テストとして、chrome://media-engagement/ にアクセスして自身のMEIスコアを確認できます。この時、オーディオが自動再生されていることを示している場合、アプリケーションとのやり取りが MEIスコア を高くして、結果自動再生されていると判断することができます。

既に高いMEIスコアを持っている場合には、起動パラメータに
--user-data-dir=/path/to/new/location を指定してChromeを起動すればMEIスコアをリセットすることができます。これにより、MEIスコアを持たない状態を再現可能です。

TODO

新しいChromeの要求を満たすためには、アプリケーションが Device.setup() を呼ぶのをユーザージェスチャーの後にします。例えば「準備OK」といったボタンを押させるという手法です。AudioContext は Device.setup() の中でセットアップされます。つまり、ユーザージェスチャーの後 もしくは ユーザージェスチャーに応答してから Device.setup() が呼び出されるようにすれば、全てがスムーズに実行されます。

例:

<button id="ready-button">I'm ready</button>
document.getElementById('ready-button').addEventListener('click', function()
{
var device = Twilio.Device.setup(token);
document.getElementById('ready-button').style.display = 'none';
// Proceed to set up listeners on device, etc...
});

また、暫定の応急対応として、

・Insightsを使わない
・音量インジケーターを使わない
・オーディオ出力選択を使わない

が挙げられます。Device.setupdisableAudioContextSounds: true を渡すことでクライアント側音声をすばやく復旧できます。
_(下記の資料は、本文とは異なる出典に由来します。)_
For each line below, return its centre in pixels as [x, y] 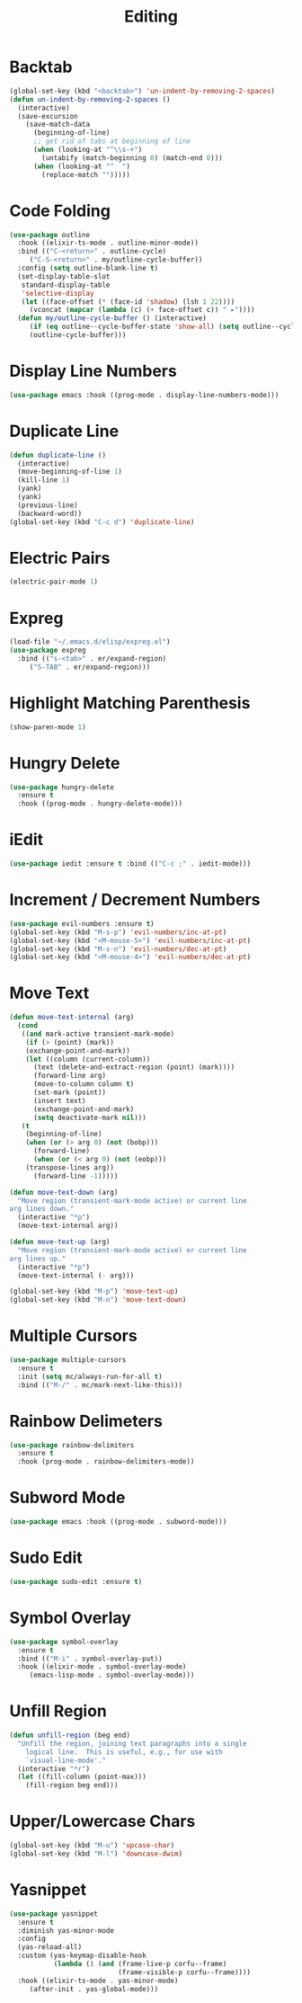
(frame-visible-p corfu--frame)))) [185, 1972]
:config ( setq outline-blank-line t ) [88, 268]
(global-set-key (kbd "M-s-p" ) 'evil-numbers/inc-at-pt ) [118, 932]
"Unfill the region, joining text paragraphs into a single [132, 1743]
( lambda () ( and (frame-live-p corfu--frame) [140, 1964]
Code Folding [60, 211]
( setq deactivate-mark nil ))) [89, 1117]
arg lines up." [38, 1259]
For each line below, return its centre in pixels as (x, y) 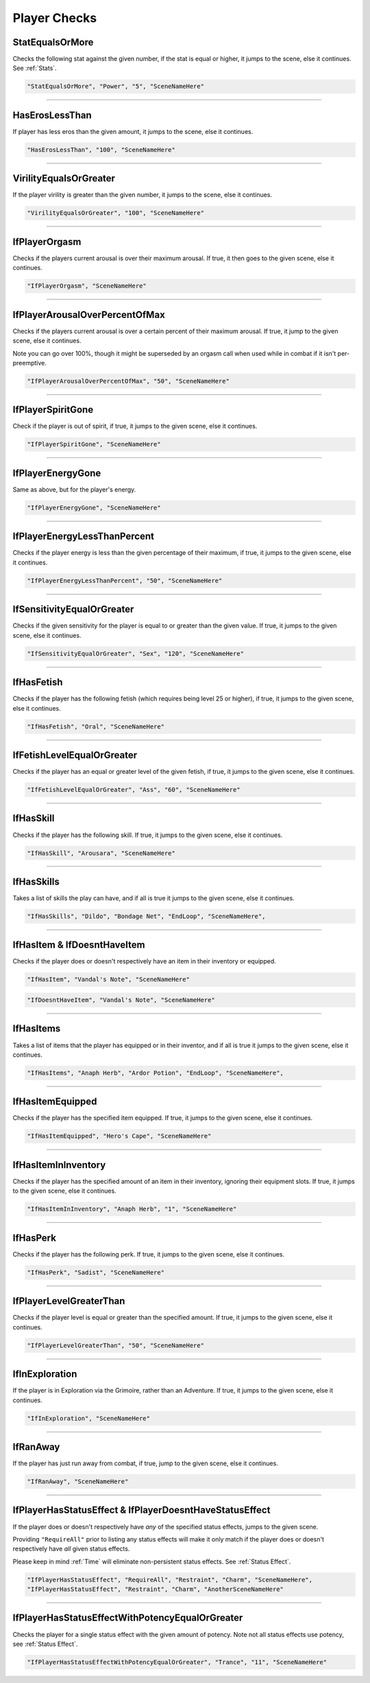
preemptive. (30, 363)
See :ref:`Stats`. (35, 68)
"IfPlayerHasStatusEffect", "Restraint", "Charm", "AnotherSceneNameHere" (156, 1589)
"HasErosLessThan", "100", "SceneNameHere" (101, 150)
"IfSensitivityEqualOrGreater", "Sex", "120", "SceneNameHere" (136, 653)
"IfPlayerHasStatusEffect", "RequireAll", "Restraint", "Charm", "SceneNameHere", (170, 1580)
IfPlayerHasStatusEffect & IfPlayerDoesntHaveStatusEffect (141, 1510)
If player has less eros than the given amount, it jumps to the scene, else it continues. (133, 131)
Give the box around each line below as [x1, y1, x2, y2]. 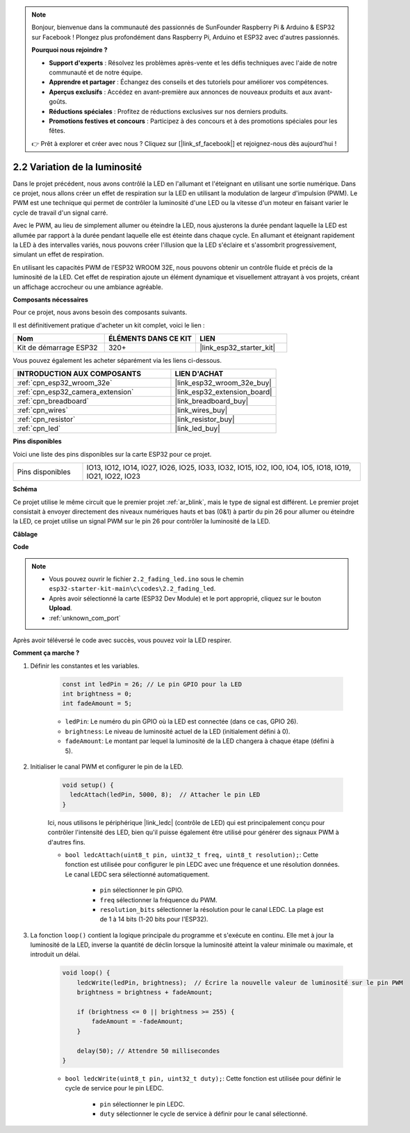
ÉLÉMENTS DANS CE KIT [108, 334, 192, 343]
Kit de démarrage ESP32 [17, 343, 98, 352]
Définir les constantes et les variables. [30, 661, 140, 670]
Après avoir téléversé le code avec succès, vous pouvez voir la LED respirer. [13, 636, 232, 644]
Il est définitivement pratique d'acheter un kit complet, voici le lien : [13, 320, 205, 329]
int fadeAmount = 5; [62, 699, 132, 708]
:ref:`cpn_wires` [17, 405, 69, 415]
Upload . [49, 604, 72, 612]
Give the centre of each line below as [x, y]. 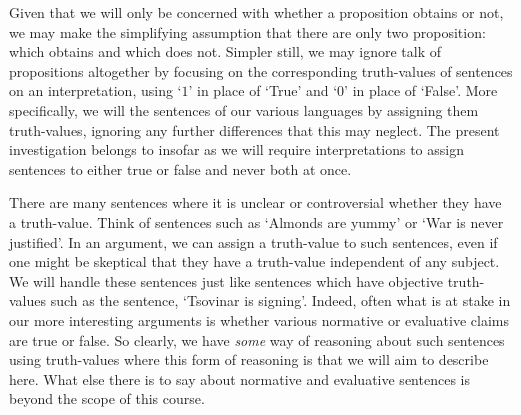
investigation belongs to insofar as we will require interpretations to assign [236, 149]
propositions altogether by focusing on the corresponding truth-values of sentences [261, 70]
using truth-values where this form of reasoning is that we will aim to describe [249, 359]
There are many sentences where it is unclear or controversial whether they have [255, 202]
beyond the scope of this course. [107, 398]
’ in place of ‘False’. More [421, 90]
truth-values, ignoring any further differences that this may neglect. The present [254, 129]
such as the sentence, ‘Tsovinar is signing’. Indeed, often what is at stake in [280, 300]
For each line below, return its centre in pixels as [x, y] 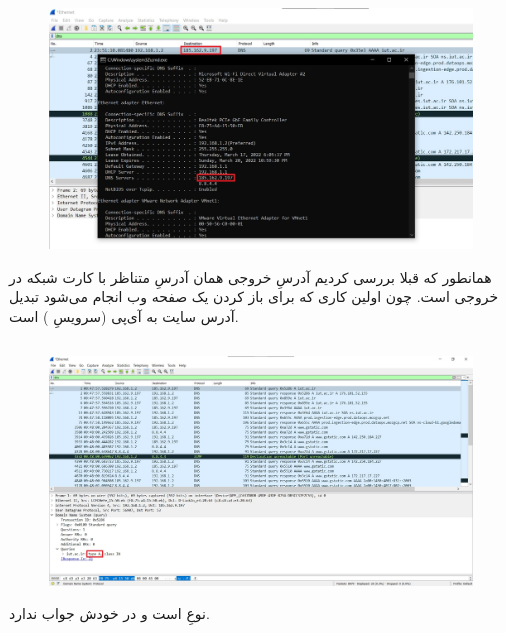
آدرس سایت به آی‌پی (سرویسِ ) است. [124, 315]
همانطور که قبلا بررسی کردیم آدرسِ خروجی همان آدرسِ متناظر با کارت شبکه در [250, 276]
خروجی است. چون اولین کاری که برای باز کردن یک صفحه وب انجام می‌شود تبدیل [254, 296]
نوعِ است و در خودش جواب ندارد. [109, 613]
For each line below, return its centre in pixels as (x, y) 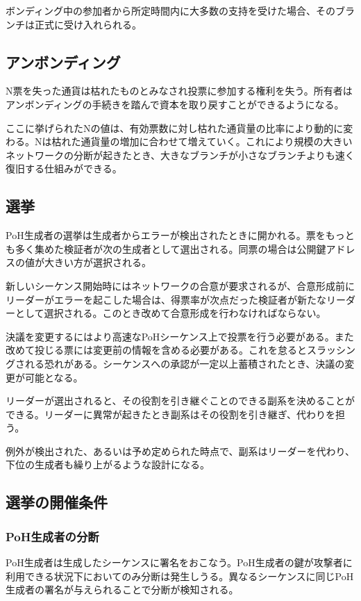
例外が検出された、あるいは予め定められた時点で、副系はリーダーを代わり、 (180, 451)
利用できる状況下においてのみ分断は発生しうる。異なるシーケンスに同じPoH (180, 576)
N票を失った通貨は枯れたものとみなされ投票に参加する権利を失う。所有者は (179, 91)
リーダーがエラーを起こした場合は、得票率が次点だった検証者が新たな (166, 299)
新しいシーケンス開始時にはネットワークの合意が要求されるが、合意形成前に (180, 285)
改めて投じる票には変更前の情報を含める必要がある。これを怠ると (156, 350)
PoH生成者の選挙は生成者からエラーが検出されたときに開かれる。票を (166, 235)
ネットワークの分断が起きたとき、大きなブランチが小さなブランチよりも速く (180, 155)
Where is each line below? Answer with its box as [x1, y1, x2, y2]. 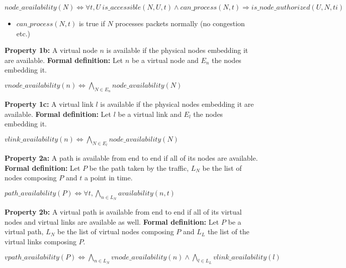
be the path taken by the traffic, [89, 162, 189, 173]
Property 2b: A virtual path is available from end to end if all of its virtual [5, 207, 242, 217]
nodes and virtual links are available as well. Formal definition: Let [5, 216, 219, 227]
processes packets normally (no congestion [115, 18, 245, 28]
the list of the [207, 226, 249, 237]
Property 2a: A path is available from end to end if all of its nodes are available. [5, 153, 258, 163]
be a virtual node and [132, 54, 199, 65]
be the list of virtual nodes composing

Twilio.Device.setup(myToken, {
disableAudioContextSounds: true
});

Safari の実装は、AudioContext に依存して音声が正常に再生されるため、もしアプリケーションを Safari で動かしているなら、ブラウザが Chrome だと検知したときだけ、このフラグを渡すようにしてください。

このブラウザ挙動を無効にできるか?

稀なケースですが、コンタクトセンターのシナリオや特定のエンタープライズ向けアプリケーションなどにおいて、全ユーザーのブラウザを制御できるような場合、Chromeでこの新しい挙動を無効にするために
autoplay-policy=no-user-gesture-required というフラグを設定します。 chrome://flags にアクセスし、自動再生を検索、自動再生ポリシーの設定をデフォルトから「ユーザージェスチャー無し」に変更してください。この設定を反映するにはブラウザの再起動が必要です。